Quando vedo una giovane ragazza colle mani fini e bellissime che mi scappa dal portone della metro non credo che ne sono attratto sessualmente. Credo che sia che mi è negato di guardare, palpare collo sguardo in tutta calma, la sua bellezza, che mi fa soffrire.
Ce n’era prima come una sorta di momento preparatorio. Bastava osservare il suo gesto: due gambe abbastanza lunghe, esili, data la sua statura non troppo alta, raggiuntesi cautamente fin nel punto delle ginocchia (giacché davano la sensazione di essere quei due rami più di un tutt’uno); due archi che si costruivano in maniera simmetrica sotto i lati inferiori e interni, affiancati, dei piedi di un’altrettanta lunghezza per una lieve contrazione di muscoli all’insù, e solo leggermente dischiusi appena al di sotto delle loro caviglie (che, effettivamente, sinché si toccavano, non permettevano ai piedi l’affiancarsi del tutto*): poiché questa timidezza mi faceva già cenno alla seguente «apparizione» delle sue mani splendenti d’una bellezza incomparabile – tali erano la lunghezza e sottilezza delle dita! –; e, d’altronde, come non avrebbero dovuti essere quei parti, che una dopo l’altra si offrivano alla mia vista, altro che dei segni premonitori per quel mi che stava per avvenire di in un solo tempo prodigioso e doloroso? In un breve attimo avrei intravisto un qualcosa scintillare, ma che non avrei potuto afferrare – se non forse più tardi, rivista vagamente quel mistero dalla memoria, si sfogasse in una linea o in una parte di una lettera.
Sono convinto che ci sia un nesso forte tra un certo tipo di gesti (come pure la timidezza colla quale affiancava la mano al suo collo prima di andarsene) e la conformazione stessa [la ‘Beschaffenheit’] delle membra di un corpo (in quel caso la sottilezza delle dita). Come se la persona che le portasse fosse tenuta a, o non a, metterle in mostra. Una specie di responsabilità verso la bellezza stessa cui forse anche quella ragazza intuiva di esserne uno strumento.
[*e dimodoché il contatto che i suoi piedi mantenessero col suolo, col «fango del mondo» restasse del minimo possibile senza l’aiuto d’alcun mezzo intermediario come lo sono le scarpe -> eventualmente citare da «L’inconscio ottico»]Non è una questione di capacità o non-capacità, diciamo fisiognomica, che regola i gesti (entro i limiti dei nostri arti); che piuttosto una certa «sapienza d’anima» che vuol dare risalto alle proprie forme del nostro corpo.

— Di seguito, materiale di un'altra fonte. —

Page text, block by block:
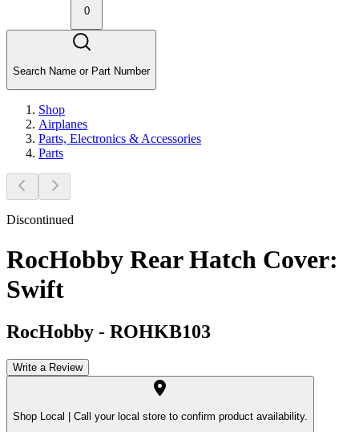
0
Search Name or Part Number
Shop
Airplanes
Parts, Electronics & Accessories
Parts
Discontinued
RocHobby Rear Hatch Cover:
Swift
RocHobby - ROHKB103
Write a Review
Shop Local | Call your local store to confirm product availability.
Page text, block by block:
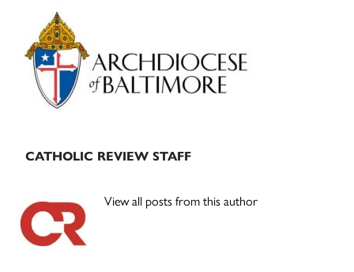
Primary
Sidebar
CATHOLIC REVIEW STAFF
View all posts from this author
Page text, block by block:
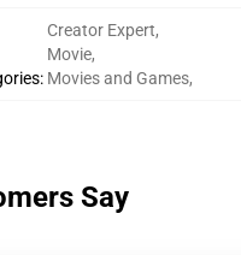
:
Creator Expert,
Movie,
Movies and Games,
Say
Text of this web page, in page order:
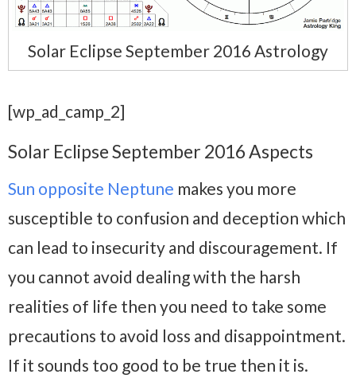
Solar Eclipse September 2016 Astrology
[wp_ad_camp_2]
Solar Eclipse September 2016 Aspects
Sun opposite Neptune makes you more
susceptible to confusion and deception which
can lead to insecurity and discouragement. If
you cannot avoid dealing with the harsh
realities of life then you need to take some
precautions to avoid loss and disappointment.
If it sounds too good to be true then it is.
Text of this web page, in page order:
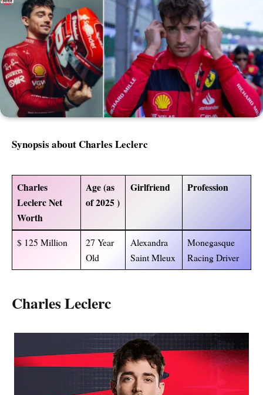
Synopsis about Charles Leclerc
Charles
Leclerc Net
Worth
Age (as
of 2025 )
Girlfriend Profession
$ 125 Million
27 Year
Old
Alexandra
Saint Mleux
Monegasque
Racing Driver
Charles Leclerc
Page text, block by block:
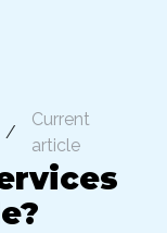
/
Current
article

E mi chiedo come una guancia dolce e morbida possa essere per noi che la guardiamo due volte più bella di com’è per qualcuno, soltanto quando la persona che la porta si apre verso di noi con dei gesti gentili e accoglienti. Mi fa pensare se è la bella forma a farci innamorare o l’amore a venir creare la dolcezza della forma in noi.
Perché la forma in sé rimane muta, solo l’attuarsi dei gesti la collega agli avvenimenti del nostro passato: ci permette, come direbbe Proust, una «comunicazione col cuore». Una via indiretta allora, a una cosa nascosta e invisibile, cui di solito solo nel profumo1 troviamo l’accesso immediato e senza preamboli.
[citare Marcel Proust: p. 136, «La strada di Swann»]
[1‘odore’ oppure: ‘sul terreno dell’odore’]Così si potrebbe dire che la bellezza non foss’altro che un rimando, un ri–a–ccordo al passato e soprattutto alla nostra giovinezza. E se ci sono tanti simboli per la bellezza è chiaro che la bellezza stessa è un simbolo alla fine: un simbolo delle esperienze avvenute, delle cose viste, sentite: la vita.